WHAT THIS TASK INVOLVES: Find the lines in the records that carry the word "Salary". Copy each one.

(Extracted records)
# # #

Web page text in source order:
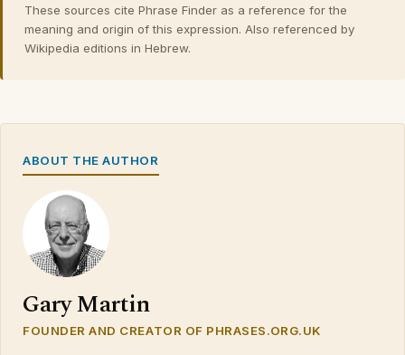
These sources cite Phrase Finder as a reference for the
meaning and origin of this expression. Also referenced by
Wikipedia editions in Hebrew.
ABOUT THE AUTHOR
Gary Martin
FOUNDER AND CREATOR OF PHRASES.ORG.UK
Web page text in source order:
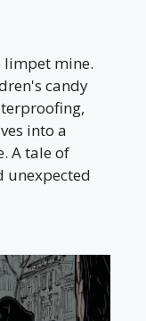
limpet mine.
candy
into a
A tale of
unexpected
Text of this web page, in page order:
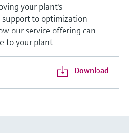
your plant's
to optimization
our service offering can
to your plant
Download
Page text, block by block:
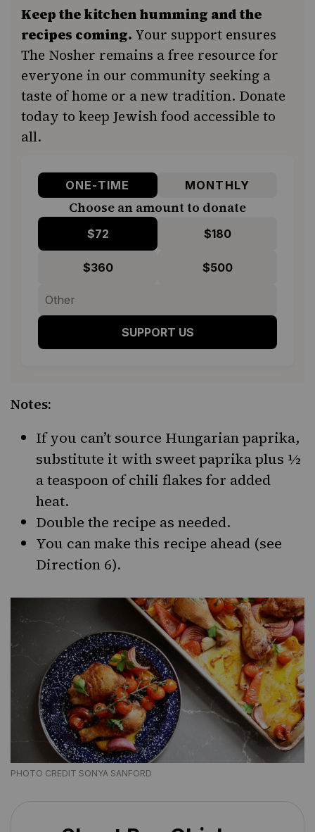
Keep the kitchen humming and the
recipes coming. Your support ensures
The Nosher remains a free resource for
everyone in our community seeking a
taste of home or a new tradition. Donate
today to keep Jewish food accessible to
all.
ONE-TIME MONTHLY
Choose an amount to donate
$72 $180
$360 $500
SUPPORT US
Notes:
If you can’t source Hungarian paprika,
substitute it with sweet paprika plus ½
a teaspoon of chili flakes for added
heat.
Double the recipe as needed.
You can make this recipe ahead (see
Direction 6).
PHOTO CREDIT SONYA SANFORD
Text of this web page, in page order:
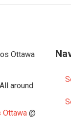
around
Ottawa @
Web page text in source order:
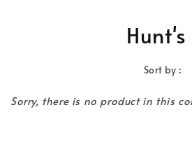
Hunt's
Sort by :
Sorry, there is no product in this
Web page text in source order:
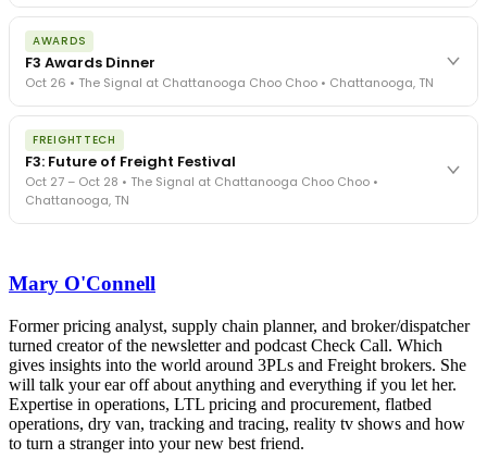
The day before F3. Every compliance issue you face - fraud
exposure, carrier liability, FMCSA rules, cargo theft, insurance gaps
- navigated by attorneys and operators defining best practices
in a changing industry.
The Signal at Chattanooga Choo Choo • Chattanooga, TN
AWARDS
F3 Awards Dinner
Oct 26 • The Signal at Chattanooga Choo Choo • Chattanooga, TN
The night before F3. FreightTech100 companies honored.
FreightTech 25 and Shipper of Choice winners revealed live.
Cocktail reception into dinner and live music - 300 industry
leaders in one purpose-built room.
The Signal at Chattanooga Choo Choo • Chattanooga, TN
FREIGHTTECH
F3: Future of Freight Festival
Oct 27 – Oct 28 • The Signal at Chattanooga Choo Choo •
Chattanooga, TN
- plus the inaugural F3 Awards Dinner featuring the FreightTech
The Signal at Chattanooga Choo Choo • Chattanooga, TN
REGISTER NOW
Mary O'Connell
Former pricing analyst, supply chain planner, and broker/dispatcher
turned creator of the newsletter and podcast Check Call. Which
gives insights into the world around 3PLs and Freight brokers. She
will talk your ear off about anything and everything if you let her.
Expertise in operations, LTL pricing and procurement, flatbed
operations, dry van, tracking and tracing, reality tv shows and how
to turn a stranger into your new best friend.
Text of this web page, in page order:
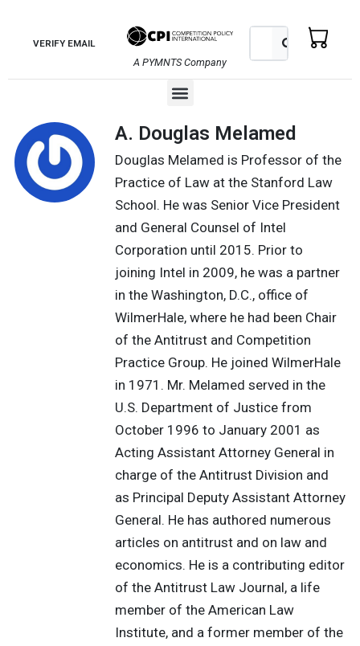
contentVERIFY EMAIL
A PYMNTS Company
Search Search
Menu
A. Douglas Melamed
Douglas Melamed is Professor of the
Practice of Law at the Stanford Law
School. He was Senior Vice President
and General Counsel of Intel
Corporation until 2015. Prior to
joining Intel in 2009, he was a partner
in the Washington, D.C., office of
WilmerHale, where he had been Chair
of the Antitrust and Competition
Practice Group. He joined WilmerHale
in 1971. Mr. Melamed served in the
U.S. Department of Justice from
October 1996 to January 2001 as
Acting Assistant Attorney General in
charge of the Antitrust Division and
as Principal Deputy Assistant Attorney
General. He has authored numerous
articles on antitrust and on law and
economics. He is a contributing editor
of the Antitrust Law Journal, a life
member of the American Law
Institute, and a former member of the
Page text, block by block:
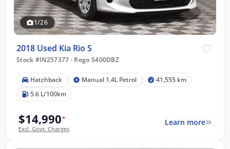
1/26
2018 Used Kia Rio S
Stock #IN257377 · Rego S400DBZ
Hatchback Manual 1.4L Petrol
41,555 km
5.6 L/100km
$14,990*
Excl. Govt. Charges
Learn more
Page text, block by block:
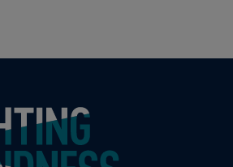
Blindness homepage
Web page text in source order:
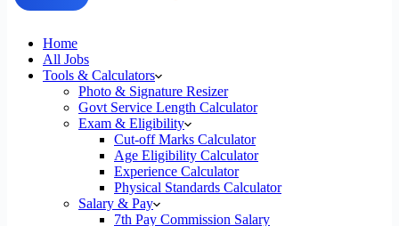
Home
All Jobs
Tools & Calculators
Photo & Signature Resizer
Govt Service Length Calculator
Exam & Eligibility
Cut-off Marks Calculator
Age Eligibility Calculator
Experience Calculator
Physical Standards Calculator
Salary & Pay
7th Pay Commission Salary
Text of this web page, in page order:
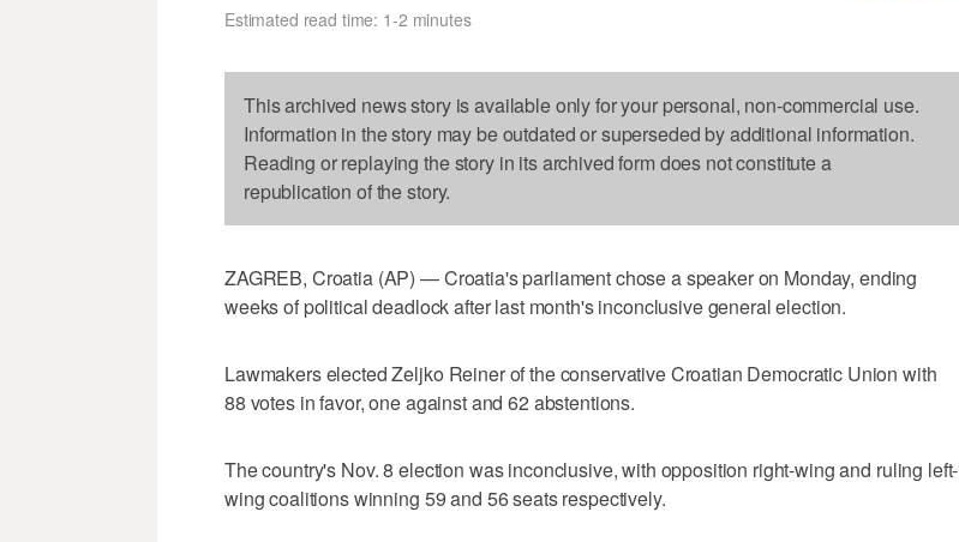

# # #

EXERCISE RESULT:
Salary & Pay
7th Pay Commission Salary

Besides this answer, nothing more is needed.